Background: I am currently entering my fourth year , non- circuital branch doing my internship preparation . My genuine interest lies in Data Science and Machine Learning (I’m already comfortable with Python, SQL, Pandas, NumPy, and Scikit-learn), but I am getting some conflicting advice from peers on how to strategize my prep, I currently have my on-campus internships scheduled next semester.

I’d really appreciate some insights from folks in the industry:

  1. Math Depth: I am currently learning Probability & Statistics from the STAT110 YouTube lectures since I didn't have a formal course for it in my major. It feels very theory-heavy. How much mathematical depth is realistically expected in Data Science/ML interviews versus actual industry work?
  2. P&S Prioritization: Considering the vastness of Probability & Statistics, which specific topics are genuinely important to prioritize for DS/ML roles, and what can safely be skipped?
  3. Interview Practice: What are the best resources or platforms to practice interview-oriented Probability & Statistics questions?
  4. The Career Dilemma (SWE vs DS): Many advise targeting SWE internships first because opportunities are way more abundant, and then switching to ML internally later.
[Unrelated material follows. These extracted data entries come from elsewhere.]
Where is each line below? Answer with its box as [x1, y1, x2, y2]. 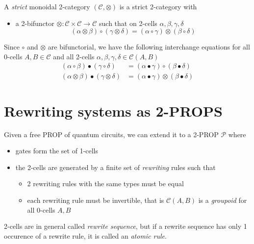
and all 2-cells [53, 51, 95, 61]
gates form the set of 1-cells [15, 146, 99, 156]
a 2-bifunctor [15, 18, 54, 28]
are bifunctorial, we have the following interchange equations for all [48, 42, 250, 52]
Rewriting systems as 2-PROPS [4, 100, 223, 121]
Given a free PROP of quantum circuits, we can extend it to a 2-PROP [4, 129, 219, 139]
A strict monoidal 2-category [4, 1, 90, 11]
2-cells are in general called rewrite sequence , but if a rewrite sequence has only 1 [4, 221, 247, 231]

Should I follow this route to maximize my placement chances, or stick to my genuine interest and focus entirely on Data Science without splitting my effort ? The reason that my peers give to apply to all companies is that atleast you will have some chance in getting selected in a good company because the number of data companies is far less the software engineering that come to our campus, and off-campus is way more difficult than on-campus internships BUT I am 100% sure that I won't be going into software engineering later.
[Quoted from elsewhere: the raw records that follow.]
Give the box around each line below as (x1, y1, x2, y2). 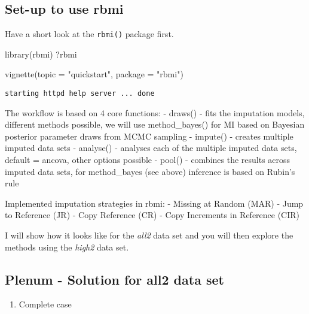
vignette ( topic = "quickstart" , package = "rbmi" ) (5, 68, 183, 80)
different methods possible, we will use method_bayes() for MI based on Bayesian (5, 118, 305, 131)
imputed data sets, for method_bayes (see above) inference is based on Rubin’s (5, 165, 295, 177)
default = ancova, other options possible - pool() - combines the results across (5, 153, 290, 166)
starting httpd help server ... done (5, 89, 155, 98)
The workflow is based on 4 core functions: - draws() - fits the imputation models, (5, 106, 305, 119)
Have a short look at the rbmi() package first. (5, 28, 174, 40)
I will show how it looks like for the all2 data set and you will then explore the (5, 229, 293, 241)

  5. DSA Requirements: I am currently practicing DSA (using Striver's sheet). How deep do I need to go into DSA specifically for Data Science roles? Is standard interview-level proficiency enough, or is competitive-programming-level expected? P.S. I have seen a good number of data companies ask DSA in online assessments like
    • Google
    • Microsoft
    • Amazon
    • Uber
    • Atlassian
    • Adobe
    • Walmart Global Tech
    • Flipkart
    • Swiggy
    • Zomato
  • Internship Screening: What factors matter the most when recruiters look at applications for Data Science internships, especially for someone coming from a non-CS engineering branch?
  • Standing Out: What specific skills, topics, or types of projects actually make a candidate's profile stand out from the crowd for DS/ML roles?

Thanks in advance for any guidance, I really appreciate your help !!!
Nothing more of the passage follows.